Analytic Study of Persistent Current in a Two-Channel Disordered Mesoscopic Ring

Abstract

We present an extensive analytical study of persistent current in a weakly disordered two-chain cylindrical ring threaded by an Aharonov-Bohm flux 0 < φ <φ0/2 (with φ0 the flux quantum) and described by the Anderson model. The effect of the disorder reveals a strong reduction of the persistent current for flux values near φ0/4. In conjunction with the pure system (zeroth order) current profile averaged over numbers of electrons and earlier results for the effect of disorder in one-dimensional rings, our two-channel results provide a simple interpretation of salient features of numerical results of Bouchiat and Montambaux (BM) for persistent current in an assembly of many-channel disordered rings.
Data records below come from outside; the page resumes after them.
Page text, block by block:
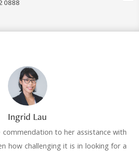
0888
Ingrid Lau
to her assistance with
how challenging it is in looking for a
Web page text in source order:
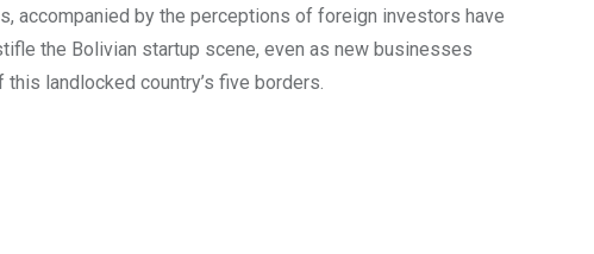
accompanied by the perceptions of foreign investors have
the Bolivian startup scene, even as new businesses
landlocked country’s five borders.
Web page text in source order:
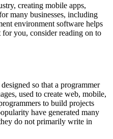
creating mobile apps,
many businesses, including
environment software helps
for you, consider reading on to
so that a programmer
used to create web, mobile,
to build projects
have generated many
do not primarily write in
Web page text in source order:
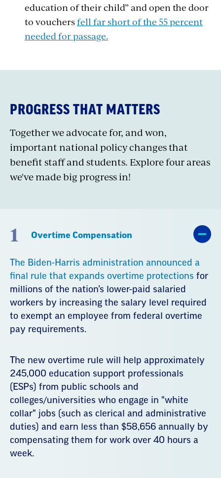
education of their child” and open the door
to vouchersfell far short of the 55 percent
needed for passage.
PROGRESS THAT MATTERS
Together we advocate for, and won,
important national policy changes that
benefit staff and students. Explore four areas
we've made big progress in!
1 Overtime Compensation
The Biden-Harris administration announced a
final rule that expands overtime protections for
millions of the nation’s lower-paid salaried
workers by increasing the salary level required
to exempt an employee from federal overtime
pay requirements.
The new overtime rule will help approximately
245,000 education support professionals
(ESPs) from public schools and
colleges/universities who engage in "white
collar" jobs (such as clerical and administrative
duties) and earn less than $58,656 annually by
compensating them for work over 40 hours a
week.
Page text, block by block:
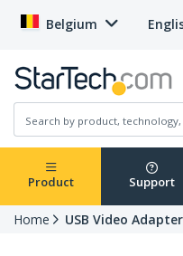
Belgium
Product Support
Home USB Video
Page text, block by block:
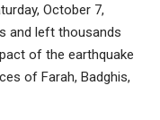
October 7,
and left thousands
of the earthquake
of Farah, Badghis,
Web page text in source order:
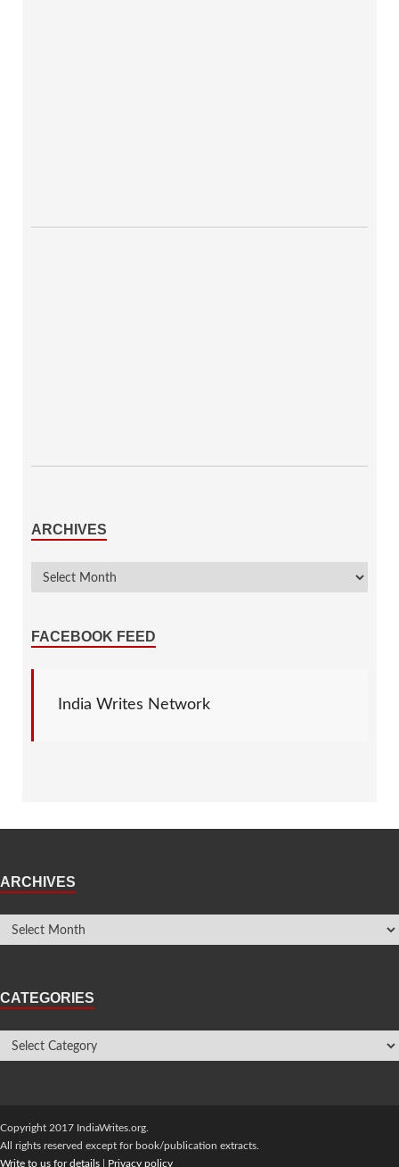
ARCHIVES
FACEBOOK FEED
India Writes Network
ARCHIVES
CATEGORIES
Copyright 2017 IndiaWrites.org.
All rights reserved except for book/publication extracts.
Write to us for details
Privacy policy
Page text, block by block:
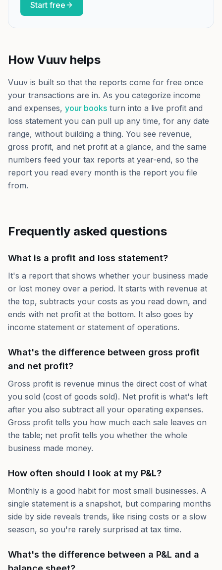
Start free
How Vuuv helps
Vuuv is built so that the reports come for free once
your transactions are in. As you categorize income
and expenses, your books turn into a live profit and
loss statement you can pull up any time, for any date
range, without building a thing. You see revenue,
gross profit, and net profit at a glance, and the same
numbers feed your tax reports at year-end, so the
report you read every month is the report you file
from.
Frequently asked questions
What is a profit and loss statement?
It's a report that shows whether your business made
or lost money over a period. It starts with revenue at
the top, subtracts your costs as you read down, and
ends with net profit at the bottom. It also goes by
income statement or statement of operations.
What's the difference between gross profit
and net profit?
Gross profit is revenue minus the direct cost of what
you sold (cost of goods sold). Net profit is what's left
after you also subtract all your operating expenses.
Gross profit tells you how much each sale leaves on
the table; net profit tells you whether the whole
business made money.
How often should I look at my P&L?
Monthly is a good habit for most small businesses. A
single statement is a snapshot, but comparing months
side by side reveals trends, like rising costs or a slow
season, so you're rarely surprised at tax time.
What's the difference between a P&L and a
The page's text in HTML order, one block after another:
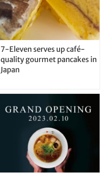
7-Eleven serves up café-
quality gourmet pancakes in
Japan
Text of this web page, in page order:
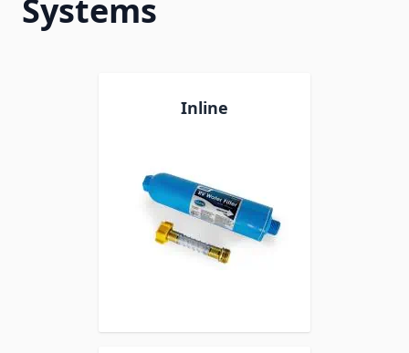
Systems
Inline
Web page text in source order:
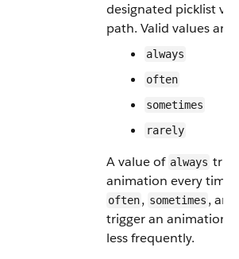
designated picklist
path. Valid values are:
always
often
sometimes
rarely
A value of always
animation every time.
often, sometimes ,
trigger an animation
less frequently.
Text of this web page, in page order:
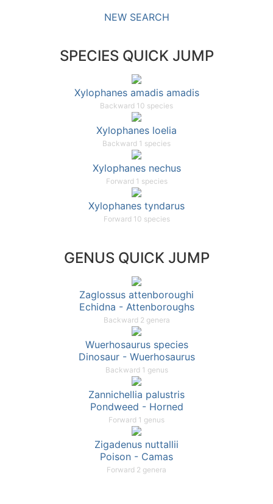
NEW SEARCH
SPECIES QUICK JUMP
Xylophanes amadis amadis
Backward 10 species
Xylophanes loelia
Backward 1 species
Xylophanes nechus
Forward 1 species
Xylophanes tyndarus
Forward 10 species
GENUS QUICK JUMP
Zaglossus attenboroughi
Echidna - Attenboroughs
Backward 2 genera
Wuerhosaurus species
Dinosaur - Wuerhosaurus
Backward 1 genus
Zannichellia palustris
Pondweed - Horned
Forward 1 genus
Zigadenus nuttallii
Poison - Camas
Forward 2 genera
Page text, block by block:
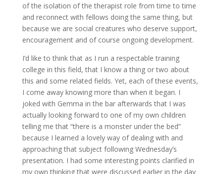
of the isolation of the therapist role from time to time
and reconnect with fellows doing the same thing, but
because we are social creatures who deserve support,
encouragement and of course ongoing development.
I’d like to think that as I run a respectable training
college in this field, that I know a thing or two about
this and some related fields. Yet, each of these events,
I come away knowing more than when it began. I
joked with Gemma in the bar afterwards that I was
actually looking forward to one of my own children
telling me that “there is a monster under the bed”
because I learned a lovely way of dealing with and
approaching that subject following Wednesday’s
presentation. I had some interesting points clarified in
my own thinking that were discussed earlier in the day
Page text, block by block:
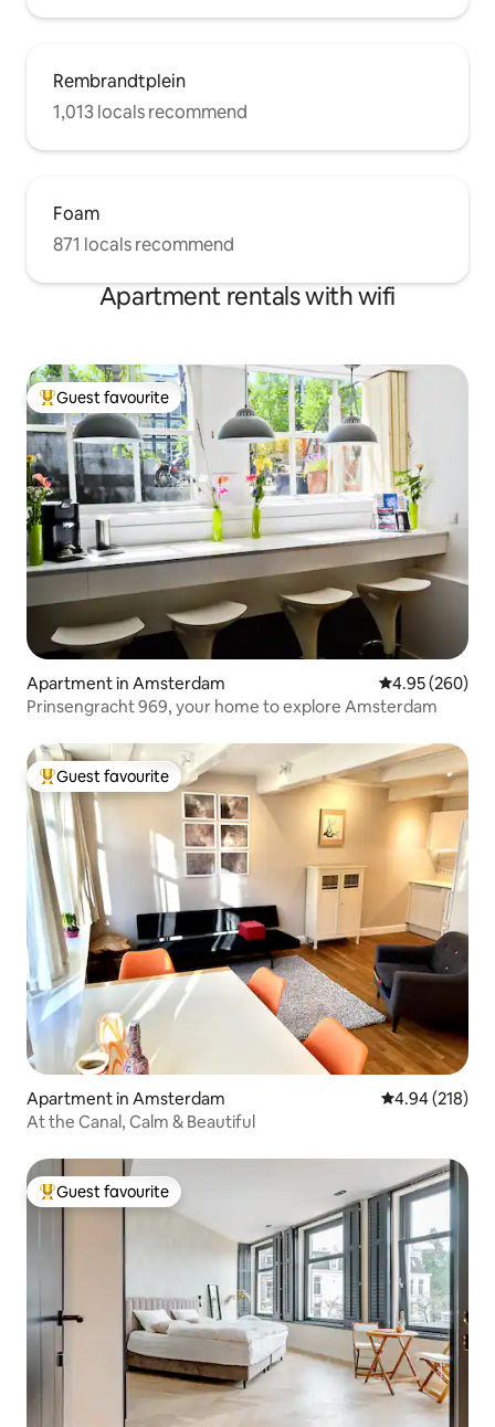
Rembrandtplein
1,013 locals recommend
Foam
871 locals recommend
Apartment rentals with wifi
Top guest favourite
Guest favourite
Apartment in Amsterdam 4.95 out of 5
4.95 (260)
Prinsengracht 969, your home to explore Amsterdam
Top guest favourite
Guest favourite
Apartment in Amsterdam 4.94 out of 5
4.94 (218)
At the Canal, Calm & Beautiful
Top guest favourite
Guest favourite
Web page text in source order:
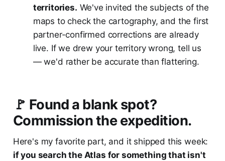
territories. We've invited the subjects of the
maps to check the cartography, and the first
partner-confirmed corrections are already
live. If we drew your territory wrong, tell us
— we'd rather be accurate than flattering.
🚩 Found a blank spot?
Commission the expedition.
Here's my favorite part, and it shipped this week:
if you search the Atlas for something that isn't
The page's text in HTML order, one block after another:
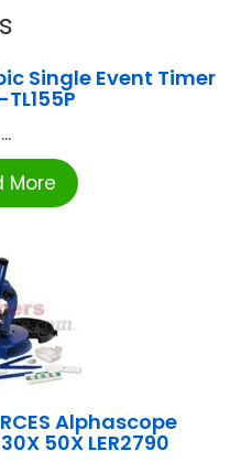
Single Event Timer
...
More
Alphascope
50X LER2790
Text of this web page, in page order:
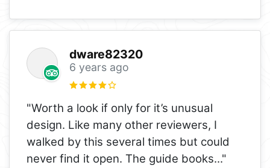
dware82320
6 years ago
"Worth a look if only for it’s unusual
design. Like many other reviewers, I
walked by this several times but could
never find it open. The guide books..."
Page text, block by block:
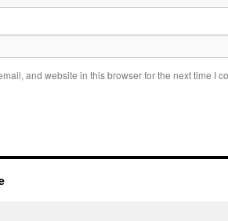
and website in this browser for the next time I
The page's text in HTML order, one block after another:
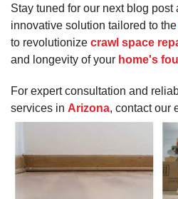
Stay tuned for our next blog post
innovative solution tailored to the
to revolutionize crawl space
and longevity of your home's
For expert consultation and
services in Arizona, contact our
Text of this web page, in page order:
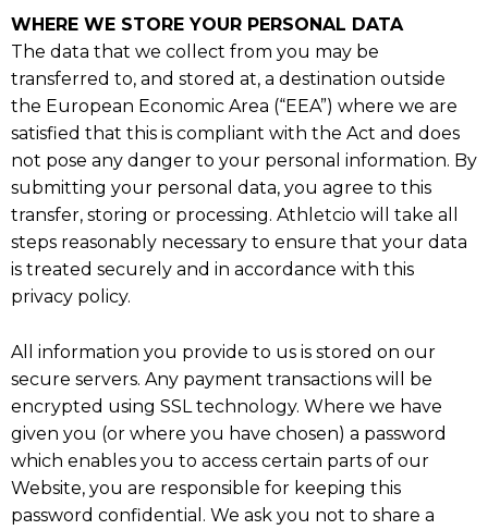
WHERE WE STORE YOUR PERSONAL DATA
The data that we collect from you may be
transferred to, and stored at, a destination outside
the European Economic Area (“EEA”) where we are
satisfied that this is compliant with the Act and does
not pose any danger to your personal information. By
submitting your personal data, you agree to this
transfer, storing or processing. Athletcio will take all
steps reasonably necessary to ensure that your data
is treated securely and in accordance with this
privacy policy.
All information you provide to us is stored on our
secure servers. Any payment transactions will be
encrypted using SSL technology. Where we have
given you (or where you have chosen) a password
which enables you to access certain parts of our
Website, you are responsible for keeping this
password confidential. We ask you not to share a
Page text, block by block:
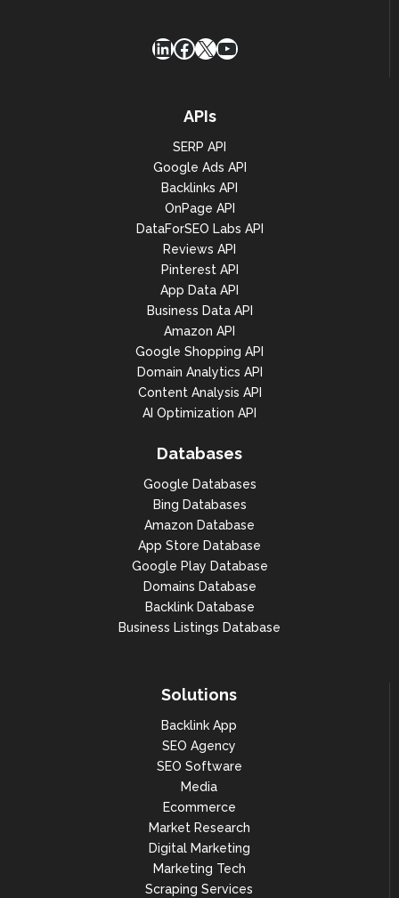
LinkedIn
Facebook
X YouTube
APIs
SERP API
Google Ads API
Backlinks API
OnPage API
DataForSEO Labs API
Reviews API
Pinterest API
App Data API
Business Data API
Amazon API
Google Shopping API
Domain Analytics API
Content Analysis API
AI Optimization API
Databases
Google Databases
Bing Databases
Amazon Database
App Store Database
Google Play Database
Domains Database
Backlink Database
Business Listings Database
Solutions
Backlink App
SEO Agency
SEO Software
Media
Ecommerce
Market Research
Digital Marketing
Marketing Tech
Scraping Services

Single-channel (one-dimensional) effects are responsible for the dip in the persistent obtained by BM near φ=0 and the corresponding peak near φ0/2, while the effect of disorder in independent channel pairs accounts for abrupt decreases of current superimposed to a continuous linear decay as the flux value φ0/4 is approached from above and from below, respectively. The persistent current in the two-channel ring involves a free particle current averaged over electron numbers of periodicity φ0/2, and a dominant disorder effect which has periodicity φ0.